- [Exercise description] Only the lines holding the string "recruitee" are needed; copy each of them from the data.

- [The data]

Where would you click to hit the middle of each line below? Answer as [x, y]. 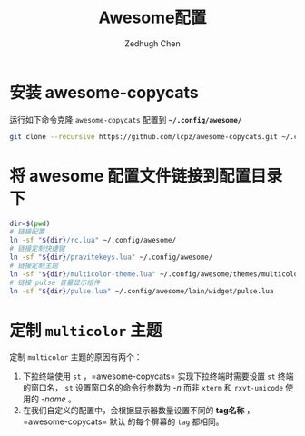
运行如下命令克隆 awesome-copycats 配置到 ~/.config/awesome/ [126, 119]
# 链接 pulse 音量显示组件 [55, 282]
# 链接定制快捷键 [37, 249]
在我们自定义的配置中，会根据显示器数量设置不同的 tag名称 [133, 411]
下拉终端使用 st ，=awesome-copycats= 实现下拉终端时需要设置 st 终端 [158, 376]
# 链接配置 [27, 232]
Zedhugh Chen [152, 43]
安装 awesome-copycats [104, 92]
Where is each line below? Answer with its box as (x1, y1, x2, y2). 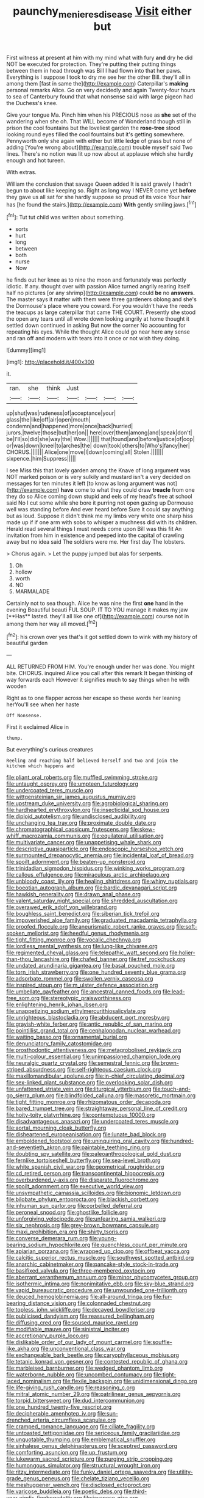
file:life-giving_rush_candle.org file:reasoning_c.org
...
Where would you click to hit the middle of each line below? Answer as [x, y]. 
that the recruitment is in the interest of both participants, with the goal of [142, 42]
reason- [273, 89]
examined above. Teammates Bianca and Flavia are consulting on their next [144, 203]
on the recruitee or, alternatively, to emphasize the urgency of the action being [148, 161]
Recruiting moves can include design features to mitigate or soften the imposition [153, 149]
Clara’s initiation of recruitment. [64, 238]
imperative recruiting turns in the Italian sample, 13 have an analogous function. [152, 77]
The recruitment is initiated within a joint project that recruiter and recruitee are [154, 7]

- [Response for this exercise]
on the recruitee or, alternatively, to emphasize the urgency of the action being [148, 161]
The recruitment is initiated within a joint project that recruiter and recruitee are [154, 7]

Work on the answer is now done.